▸ Activity:
Without including any picture, return the complete set of records exactly.

··· Data in this exercise

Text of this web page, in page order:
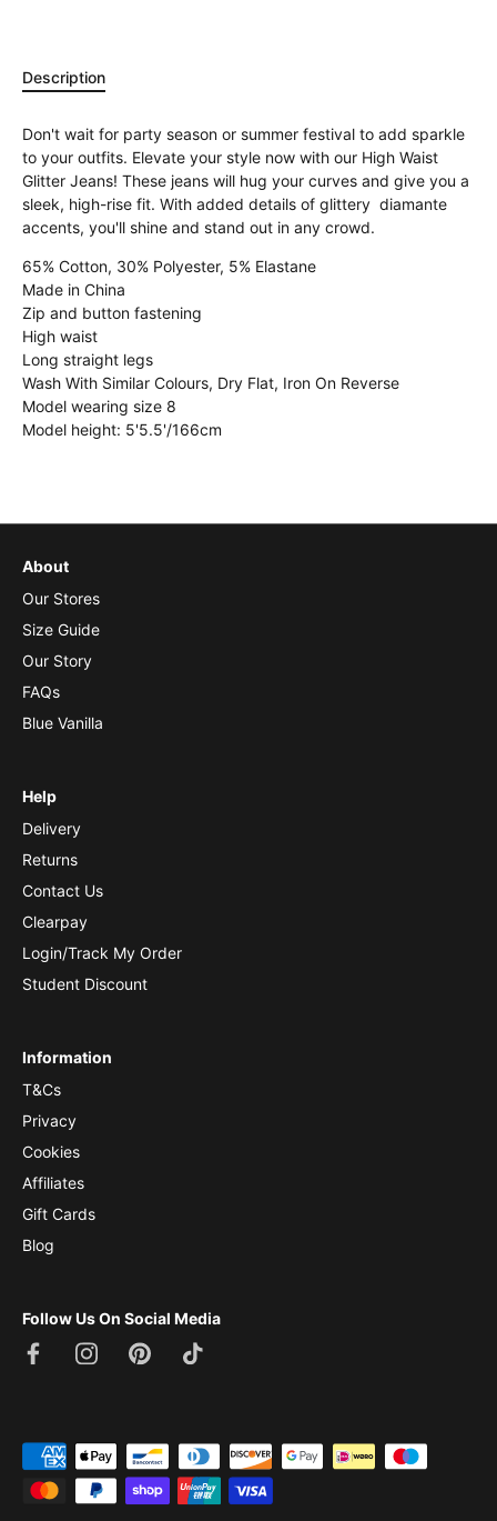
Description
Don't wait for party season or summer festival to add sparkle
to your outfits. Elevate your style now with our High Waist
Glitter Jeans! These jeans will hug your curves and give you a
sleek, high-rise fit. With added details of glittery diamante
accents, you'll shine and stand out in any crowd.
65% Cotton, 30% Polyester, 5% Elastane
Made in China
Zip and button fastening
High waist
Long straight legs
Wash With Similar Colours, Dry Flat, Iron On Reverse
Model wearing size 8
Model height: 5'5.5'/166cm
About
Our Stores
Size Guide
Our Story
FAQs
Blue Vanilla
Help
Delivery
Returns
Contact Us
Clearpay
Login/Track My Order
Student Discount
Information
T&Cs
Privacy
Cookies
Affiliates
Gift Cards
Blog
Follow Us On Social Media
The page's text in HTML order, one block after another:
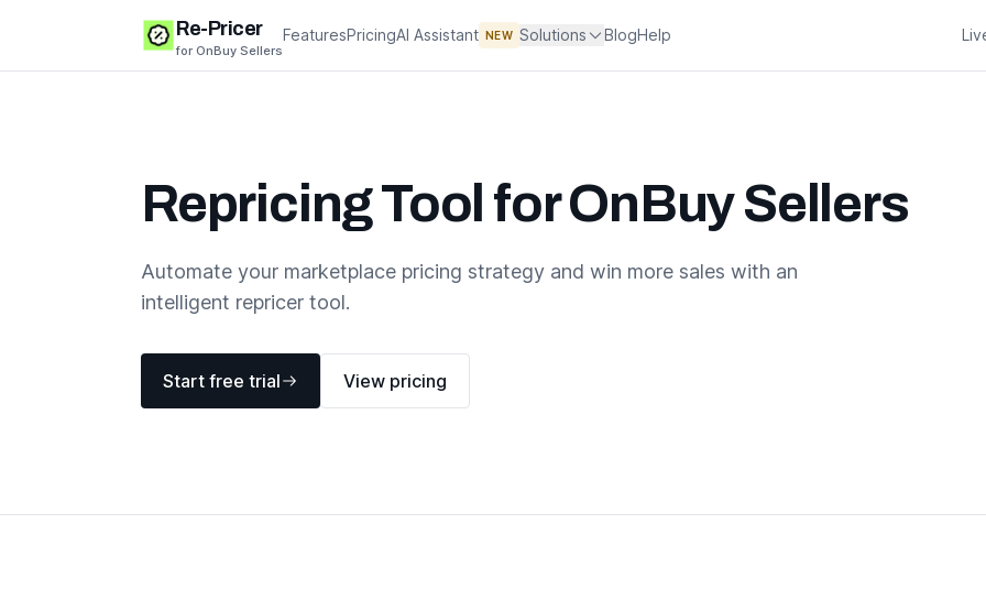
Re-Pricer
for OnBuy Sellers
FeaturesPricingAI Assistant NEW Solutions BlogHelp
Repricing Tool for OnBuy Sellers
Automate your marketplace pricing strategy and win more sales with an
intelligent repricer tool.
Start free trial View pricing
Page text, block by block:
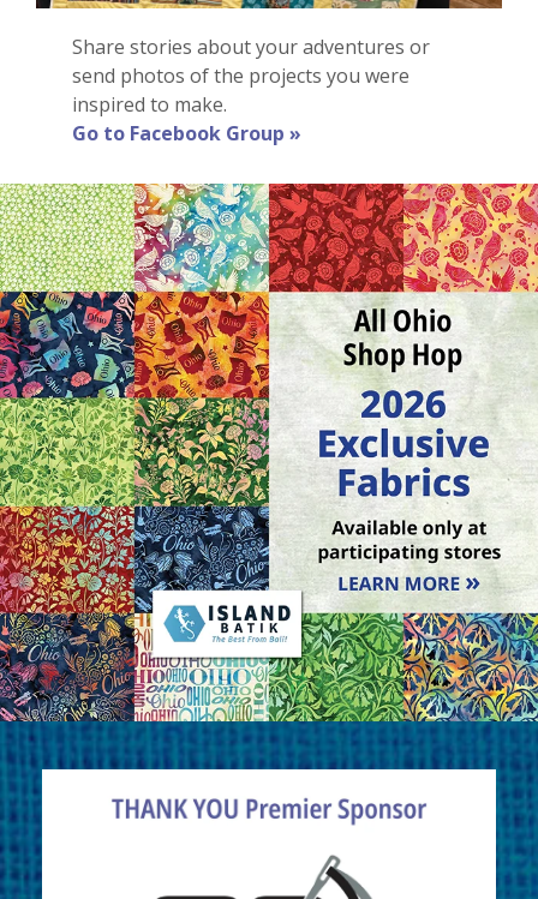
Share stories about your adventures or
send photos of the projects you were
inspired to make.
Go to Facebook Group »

······

▸ Task answer:
Text of this web page, in page order:
Description
Don't wait for party season or summer festival to add sparkle
to your outfits. Elevate your style now with our High Waist
Glitter Jeans! These jeans will hug your curves and give you a
sleek, high-rise fit. With added details of glittery diamante
accents, you'll shine and stand out in any crowd.
65% Cotton, 30% Polyester, 5% Elastane
Made in China
Zip and button fastening
High waist
Long straight legs
Wash With Similar Colours, Dry Flat, Iron On Reverse
Model wearing size 8
Model height: 5'5.5'/166cm
About
Our Stores
Size Guide
Our Story
FAQs
Blue Vanilla
Help
Delivery
Returns
Contact Us
Clearpay
Login/Track My Order
Student Discount
Information
T&Cs
Privacy
Cookies
Affiliates
Gift Cards
Blog
Follow Us On Social Media
The page's text in HTML order, one block after another:
Re-Pricer
for OnBuy Sellers
FeaturesPricingAI Assistant NEW Solutions BlogHelp
Repricing Tool for OnBuy Sellers
Automate your marketplace pricing strategy and win more sales with an
intelligent repricer tool.
Start free trial View pricing
Page text, block by block:
Share stories about your adventures or
send photos of the projects you were
inspired to make.
Go to Facebook Group »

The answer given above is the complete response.